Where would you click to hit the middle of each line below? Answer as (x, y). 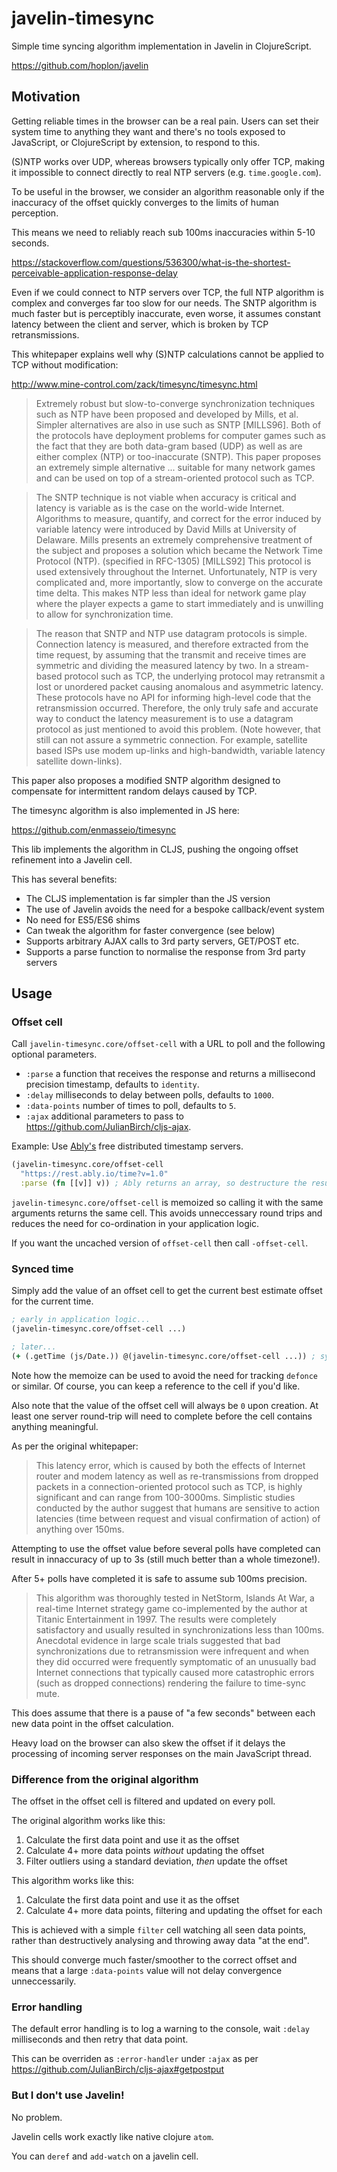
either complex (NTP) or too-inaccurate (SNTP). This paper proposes (178, 456)
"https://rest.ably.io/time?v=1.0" (94, 1174)
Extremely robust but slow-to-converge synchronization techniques (175, 403)
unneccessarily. (44, 1981)
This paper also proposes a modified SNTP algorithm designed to (146, 780)
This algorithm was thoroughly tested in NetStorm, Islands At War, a (175, 1598)
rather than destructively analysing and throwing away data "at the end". (160, 1941)
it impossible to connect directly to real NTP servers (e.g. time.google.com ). (166, 172)
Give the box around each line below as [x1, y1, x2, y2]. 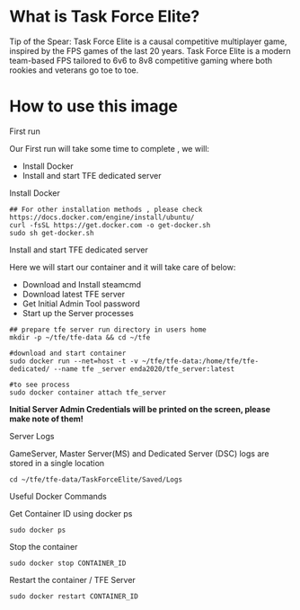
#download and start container [9, 349, 127, 358]
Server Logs [9, 430, 55, 441]
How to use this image [9, 96, 178, 117]
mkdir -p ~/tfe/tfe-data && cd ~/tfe [9, 332, 151, 342]
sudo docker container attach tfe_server [9, 388, 167, 397]
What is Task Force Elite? [9, 6, 200, 27]
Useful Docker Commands [9, 491, 108, 501]
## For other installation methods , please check [9, 205, 203, 214]
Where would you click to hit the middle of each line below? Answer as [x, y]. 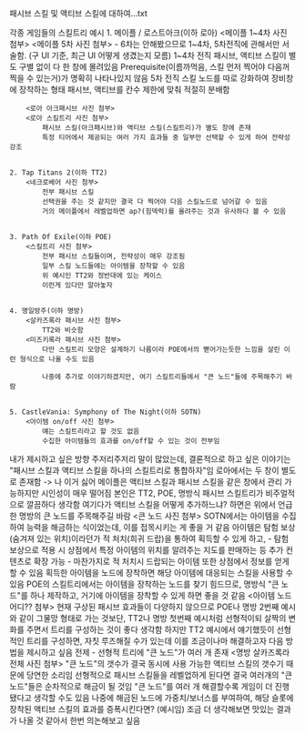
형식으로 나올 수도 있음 [57, 359]
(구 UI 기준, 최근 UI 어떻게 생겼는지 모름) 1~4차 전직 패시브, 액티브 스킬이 [158, 55]
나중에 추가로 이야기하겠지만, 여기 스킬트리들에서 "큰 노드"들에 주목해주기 [162, 377]
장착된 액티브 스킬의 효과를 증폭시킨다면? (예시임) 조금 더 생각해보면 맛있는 [142, 709]
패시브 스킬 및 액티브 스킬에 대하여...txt [79, 13]
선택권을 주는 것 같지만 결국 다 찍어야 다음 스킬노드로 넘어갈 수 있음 [155, 202]
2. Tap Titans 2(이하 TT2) [59, 173]
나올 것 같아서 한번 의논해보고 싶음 [80, 720]
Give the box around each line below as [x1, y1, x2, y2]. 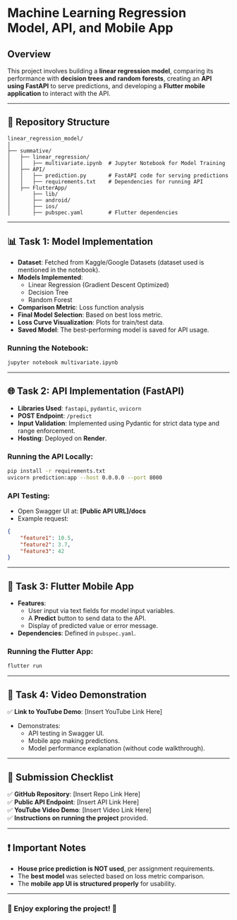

---

Work to be completed: Copy out the data verbatim, excluding the pictures.

Exercise result:
Where would you click to hit the middle of each line below? Answer as (x, y). 
either complex (NTP) or too-inaccurate (SNTP). This paper proposes (178, 456)
"https://rest.ably.io/time?v=1.0" (94, 1174)
Extremely robust but slow-to-converge synchronization techniques (175, 403)
unneccessarily. (44, 1981)
This paper also proposes a modified SNTP algorithm designed to (146, 780)
This algorithm was thoroughly tested in NetStorm, Islands At War, a (175, 1598)
rather than destructively analysing and throwing away data "at the end". (160, 1941)
it impossible to connect directly to real NTP servers (e.g. time.google.com ). (166, 172)
Give the box around each line below as [x1, y1, x2, y2]. 
#download and start container [9, 349, 127, 358]
Server Logs [9, 430, 55, 441]
How to use this image [9, 96, 178, 117]
mkdir -p ~/tfe/tfe-data && cd ~/tfe [9, 332, 151, 342]
sudo docker container attach tfe_server [9, 388, 167, 397]
What is Task Force Elite? [9, 6, 200, 27]
Useful Docker Commands [9, 491, 108, 501]
## For other installation methods , please check [9, 205, 203, 214]
Where would you click to hit the middle of each line below? Answer as [x, y]. 
형식으로 나올 수도 있음 [57, 359]
(구 UI 기준, 최근 UI 어떻게 생겼는지 모름) 1~4차 전직 패시브, 액티브 스킬이 [158, 55]
나중에 추가로 이야기하겠지만, 여기 스킬트리들에서 "큰 노드"들에 주목해주기 [162, 377]
장착된 액티브 스킬의 효과를 증폭시킨다면? (예시임) 조금 더 생각해보면 맛있는 [142, 709]
패시브 스킬 및 액티브 스킬에 대하여...txt [79, 13]
선택권을 주는 것 같지만 결국 다 찍어야 다음 스킬노드로 넘어갈 수 있음 [155, 202]
2. Tap Titans 2(이하 TT2) [59, 173]
나올 것 같아서 한번 의논해보고 싶음 [80, 720]
Give the box around each line below as [x1, y1, x2, y2]. 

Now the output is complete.